[Stored records]
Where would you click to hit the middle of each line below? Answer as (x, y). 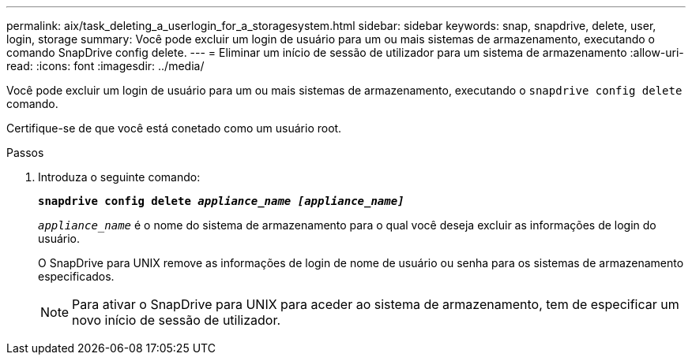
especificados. (76, 276)
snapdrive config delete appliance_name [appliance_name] (221, 201)
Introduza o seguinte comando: (119, 177)
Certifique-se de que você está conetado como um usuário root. (174, 128)
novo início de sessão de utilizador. (177, 320)
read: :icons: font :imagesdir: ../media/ (105, 66)
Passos (25, 153)
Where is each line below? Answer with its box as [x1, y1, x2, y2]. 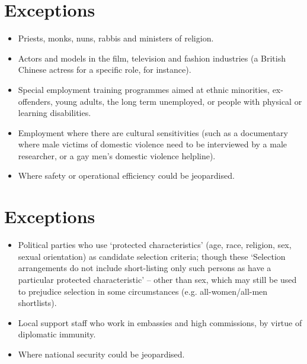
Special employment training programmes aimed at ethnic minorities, [18, 83, 270, 95]
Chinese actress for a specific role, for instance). [18, 63, 191, 76]
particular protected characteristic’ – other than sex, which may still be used [18, 273, 297, 285]
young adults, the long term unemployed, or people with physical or [55, 95, 302, 107]
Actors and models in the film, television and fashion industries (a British [18, 51, 286, 64]
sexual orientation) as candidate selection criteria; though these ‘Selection [18, 250, 286, 262]
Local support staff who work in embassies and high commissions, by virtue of [18, 316, 302, 328]
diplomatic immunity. [18, 328, 96, 340]
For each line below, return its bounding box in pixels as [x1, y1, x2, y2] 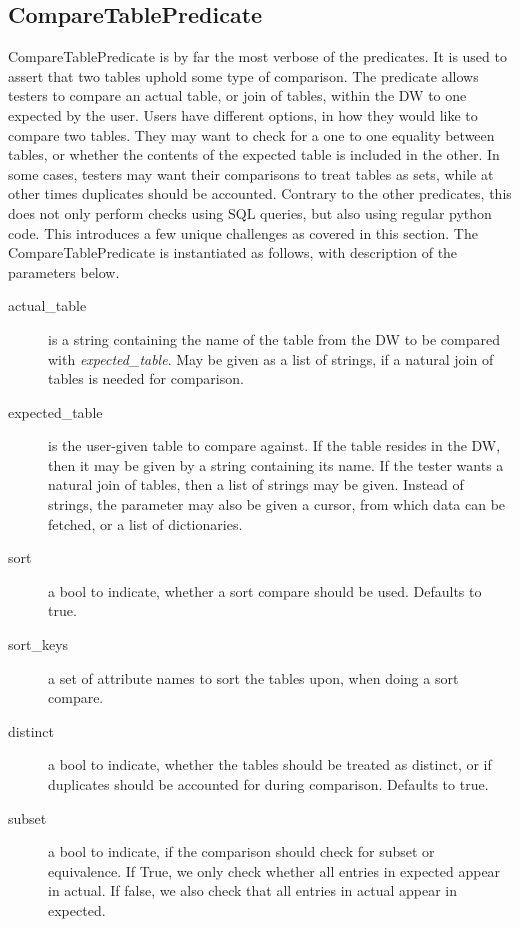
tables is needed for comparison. [48, 368, 244, 389]
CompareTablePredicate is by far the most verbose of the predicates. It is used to [8, 46, 507, 67]
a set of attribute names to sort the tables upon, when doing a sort [48, 667, 459, 688]
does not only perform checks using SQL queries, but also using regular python [8, 202, 492, 223]
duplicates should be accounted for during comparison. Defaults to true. [48, 774, 489, 795]
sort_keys [8, 634, 69, 655]
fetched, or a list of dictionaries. [48, 513, 243, 534]
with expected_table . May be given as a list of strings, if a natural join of [48, 348, 494, 369]
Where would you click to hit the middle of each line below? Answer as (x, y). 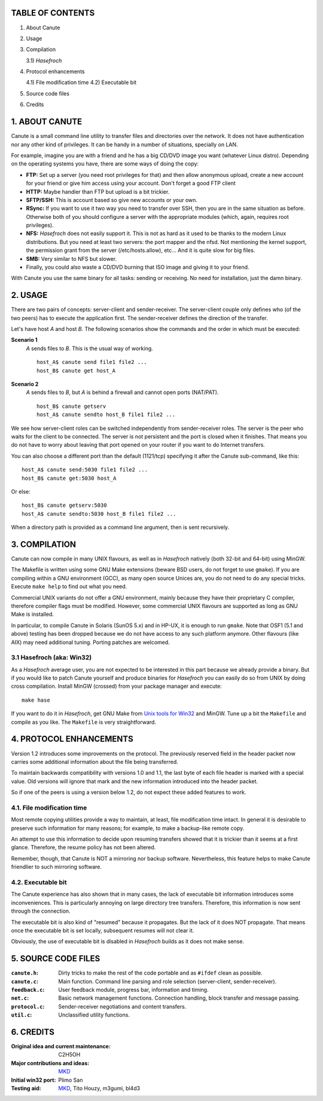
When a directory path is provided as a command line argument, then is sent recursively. (120, 527)
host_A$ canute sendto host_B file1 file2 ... (106, 415)
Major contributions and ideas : (50, 1063)
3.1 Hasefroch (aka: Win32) (51, 658)
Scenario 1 (25, 340)
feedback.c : (28, 989)
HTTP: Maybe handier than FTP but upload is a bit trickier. (98, 191)
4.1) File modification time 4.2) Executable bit (81, 82)
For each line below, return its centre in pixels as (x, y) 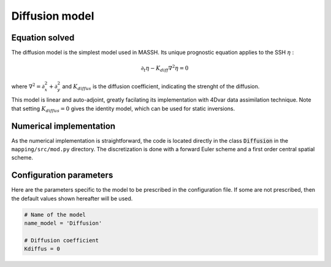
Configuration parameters (62, 175)
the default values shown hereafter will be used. (72, 198)
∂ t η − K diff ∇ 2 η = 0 (165, 69)
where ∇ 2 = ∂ (28, 86)
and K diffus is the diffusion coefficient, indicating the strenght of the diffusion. (161, 87)
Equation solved (43, 38)
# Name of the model (55, 215)
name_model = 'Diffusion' (63, 223)
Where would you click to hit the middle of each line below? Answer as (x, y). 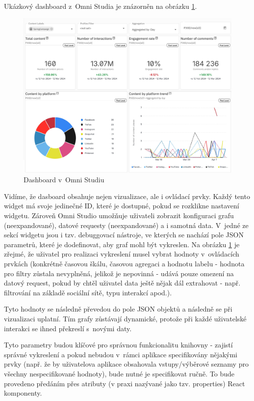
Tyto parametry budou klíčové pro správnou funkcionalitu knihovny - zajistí (118, 345)
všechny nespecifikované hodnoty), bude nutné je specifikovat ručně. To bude (119, 373)
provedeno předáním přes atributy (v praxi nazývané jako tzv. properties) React (125, 383)
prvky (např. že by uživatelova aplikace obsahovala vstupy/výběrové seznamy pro (126, 364)
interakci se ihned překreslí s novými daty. (68, 328)
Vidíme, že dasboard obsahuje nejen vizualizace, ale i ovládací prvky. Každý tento (127, 196)
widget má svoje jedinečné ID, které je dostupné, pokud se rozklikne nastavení (122, 206)
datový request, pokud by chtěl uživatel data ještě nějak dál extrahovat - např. (122, 283)
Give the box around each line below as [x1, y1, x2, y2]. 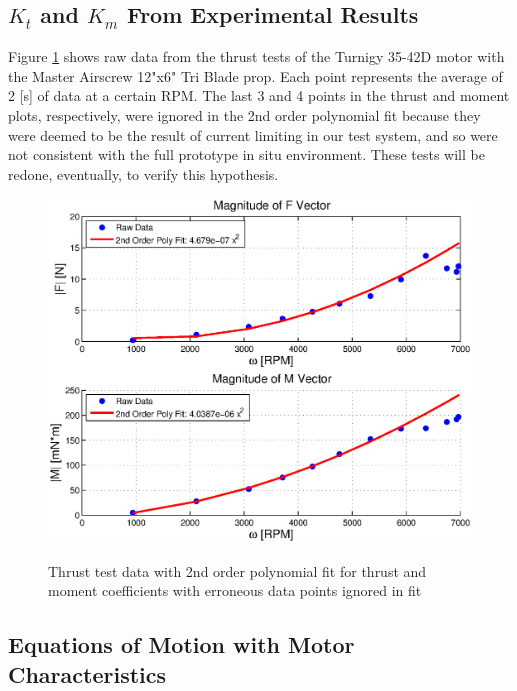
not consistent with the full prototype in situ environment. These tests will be [8, 144, 485, 165]
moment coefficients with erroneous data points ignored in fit [48, 580, 422, 601]
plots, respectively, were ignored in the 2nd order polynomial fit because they [8, 104, 481, 125]
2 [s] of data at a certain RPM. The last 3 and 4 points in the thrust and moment [8, 85, 510, 106]
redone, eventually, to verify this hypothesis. [8, 163, 279, 184]
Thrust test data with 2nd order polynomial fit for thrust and [48, 560, 427, 581]
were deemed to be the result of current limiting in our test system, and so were [8, 124, 498, 145]
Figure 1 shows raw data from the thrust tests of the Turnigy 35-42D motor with [8, 46, 505, 67]
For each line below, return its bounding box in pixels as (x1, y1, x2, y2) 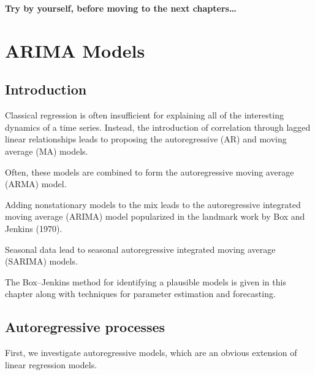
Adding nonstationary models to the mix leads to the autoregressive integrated (5, 198, 301, 211)
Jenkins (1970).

→ Task brief: The expected result is every record above, word for word, with no pictures in it.

→ Answer to this task:
Where would you click to hit the middle of each line below? Answer as (x, y). 
especificados. (76, 276)
snapdrive config delete appliance_name [appliance_name] (221, 201)
Introduza o seguinte comando: (119, 177)
Certifique-se de que você está conetado como um usuário root. (174, 128)
novo início de sessão de utilizador. (177, 320)
read: :icons: font :imagesdir: ../media/ (105, 66)
Passos (25, 153)
Where is each line below? Answer with its box as [x1, y1, x2, y2]. 
Special employment training programmes aimed at ethnic minorities, [18, 83, 270, 95]
Chinese actress for a specific role, for instance). [18, 63, 191, 76]
particular protected characteristic’ – other than sex, which may still be used [18, 273, 297, 285]
young adults, the long term unemployed, or people with physical or [55, 95, 302, 107]
Actors and models in the film, television and fashion industries (a British [18, 51, 286, 64]
sexual orientation) as candidate selection criteria; though these ‘Selection [18, 250, 286, 262]
Local support staff who work in embassies and high commissions, by virtue of [18, 316, 302, 328]
diplomatic immunity. [18, 328, 96, 340]
For each line below, return its bounding box in pixels as [x1, y1, x2, y2] 
tables is needed for comparison. [48, 368, 244, 389]
CompareTablePredicate is by far the most verbose of the predicates. It is used to [8, 46, 507, 67]
a set of attribute names to sort the tables upon, when doing a sort [48, 667, 459, 688]
does not only perform checks using SQL queries, but also using regular python [8, 202, 492, 223]
duplicates should be accounted for during comparison. Defaults to true. [48, 774, 489, 795]
sort_keys [8, 634, 69, 655]
fetched, or a list of dictionaries. [48, 513, 243, 534]
with expected_table . May be given as a list of strings, if a natural join of [48, 348, 494, 369]
Where would you click to hit the middle of each line below? Answer as (x, y). 
When a directory path is provided as a command line argument, then is sent recursively. (120, 527)
host_A$ canute sendto host_B file1 file2 ... (106, 415)
Major contributions and ideas : (50, 1063)
3.1 Hasefroch (aka: Win32) (51, 658)
Scenario 1 (25, 340)
feedback.c : (28, 989)
HTTP: Maybe handier than FTP but upload is a bit trickier. (98, 191)
4.1) File modification time 4.2) Executable bit (81, 82)
For each line below, return its centre in pixels as (x, y) 
Configuration parameters (62, 175)
the default values shown hereafter will be used. (72, 198)
∂ t η − K diff ∇ 2 η = 0 (165, 69)
where ∇ 2 = ∂ (28, 86)
and K diffus is the diffusion coefficient, indicating the strenght of the diffusion. (161, 87)
Equation solved (43, 38)
# Name of the model (55, 215)
name_model = 'Diffusion' (63, 223)
Where would you click to hit the middle of each line below? Answer as (x, y). 
Tyto parametry budou klíčové pro správnou funkcionalitu knihovny - zajistí (118, 345)
všechny nespecifikované hodnoty), bude nutné je specifikovat ručně. To bude (119, 373)
provedeno předáním přes atributy (v praxi nazývané jako tzv. properties) React (125, 383)
prvky (např. že by uživatelova aplikace obsahovala vstupy/výběrové seznamy pro (126, 364)
interakci se ihned překreslí s novými daty. (68, 328)
Vidíme, že dasboard obsahuje nejen vizualizace, ale i ovládací prvky. Každý tento (127, 196)
widget má svoje jedinečné ID, které je dostupné, pokud se rozklikne nastavení (122, 206)
datový request, pokud by chtěl uživatel data ještě nějak dál extrahovat - např. (122, 283)
Give the box around each line below as [x1, y1, x2, y2]. 
not consistent with the full prototype in situ environment. These tests will be [8, 144, 485, 165]
moment coefficients with erroneous data points ignored in fit [48, 580, 422, 601]
plots, respectively, were ignored in the 2nd order polynomial fit because they [8, 104, 481, 125]
2 [s] of data at a certain RPM. The last 3 and 4 points in the thrust and moment [8, 85, 510, 106]
redone, eventually, to verify this hypothesis. [8, 163, 279, 184]
Thrust test data with 2nd order polynomial fit for thrust and [48, 560, 427, 581]
were deemed to be the result of current limiting in our test system, and so were [8, 124, 498, 145]
Figure 1 shows raw data from the thrust tests of the Turnigy 35-42D motor with [8, 46, 505, 67]
For each line below, return its bounding box in pixels as (x1, y1, x2, y2) 
Adding nonstationary models to the mix leads to the autoregressive integrated (5, 198, 301, 211)
Jenkins (1970).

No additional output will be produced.